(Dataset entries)
=== Section Start ===
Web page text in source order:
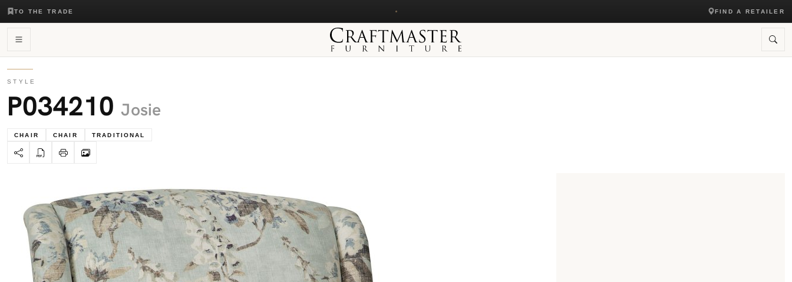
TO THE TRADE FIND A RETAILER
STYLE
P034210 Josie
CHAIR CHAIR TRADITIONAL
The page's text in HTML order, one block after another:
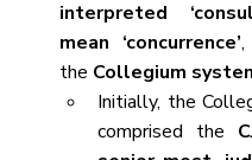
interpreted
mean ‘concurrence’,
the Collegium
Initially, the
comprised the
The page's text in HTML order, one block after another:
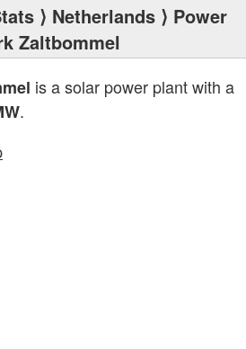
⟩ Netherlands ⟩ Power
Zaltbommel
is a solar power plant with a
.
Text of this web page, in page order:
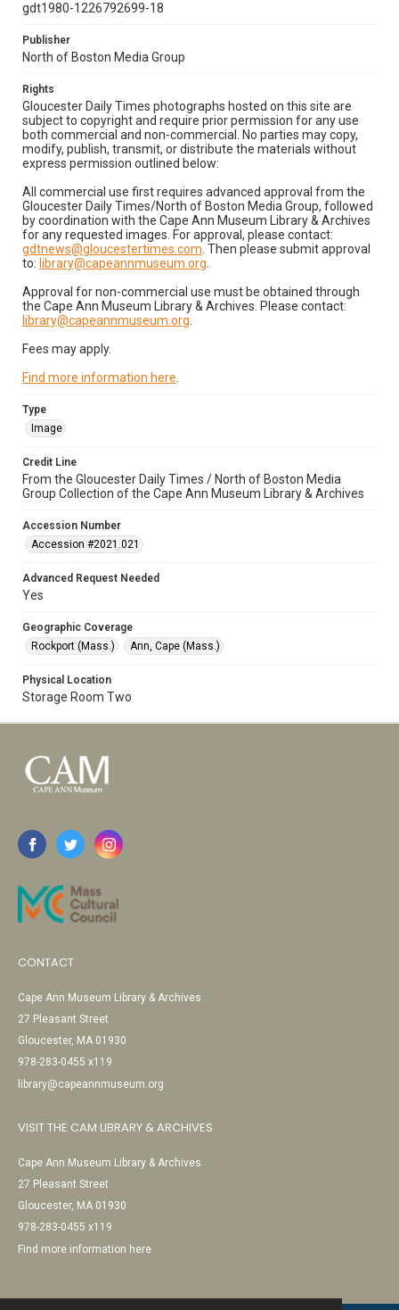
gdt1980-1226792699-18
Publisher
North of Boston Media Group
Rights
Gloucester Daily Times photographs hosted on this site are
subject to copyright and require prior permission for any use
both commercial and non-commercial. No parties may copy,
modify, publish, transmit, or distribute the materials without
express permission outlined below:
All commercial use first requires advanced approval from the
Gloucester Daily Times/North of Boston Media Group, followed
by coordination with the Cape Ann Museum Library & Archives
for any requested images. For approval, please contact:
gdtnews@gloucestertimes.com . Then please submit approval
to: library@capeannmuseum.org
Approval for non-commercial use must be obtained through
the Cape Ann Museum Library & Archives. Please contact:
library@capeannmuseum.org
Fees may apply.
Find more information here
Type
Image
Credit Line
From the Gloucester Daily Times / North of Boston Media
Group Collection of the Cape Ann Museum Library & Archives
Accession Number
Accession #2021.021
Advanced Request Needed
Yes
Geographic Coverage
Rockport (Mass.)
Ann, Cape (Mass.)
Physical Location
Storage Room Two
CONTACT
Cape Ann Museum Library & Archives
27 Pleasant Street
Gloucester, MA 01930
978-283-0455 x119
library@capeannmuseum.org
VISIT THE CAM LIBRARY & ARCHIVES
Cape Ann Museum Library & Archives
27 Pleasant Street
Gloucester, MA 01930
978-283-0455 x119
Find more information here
=== Section End ===
[Exercise goal] Write out the lines above exactly, but only from the one containing "Credit Line" through the last one.

[Solution for this exercise]
Credit Line
From the Gloucester Daily Times / North of Boston Media
Group Collection of the Cape Ann Museum Library & Archives
Accession Number
Accession #2021.021
Advanced Request Needed
Yes
Geographic Coverage
Rockport (Mass.)
Ann, Cape (Mass.)
Physical Location
Storage Room Two
CONTACT
Cape Ann Museum Library & Archives
27 Pleasant Street
Gloucester, MA 01930
978-283-0455 x119
library@capeannmuseum.org
VISIT THE CAM LIBRARY & ARCHIVES
Cape Ann Museum Library & Archives
27 Pleasant Street
Gloucester, MA 01930
978-283-0455 x119
Find more information here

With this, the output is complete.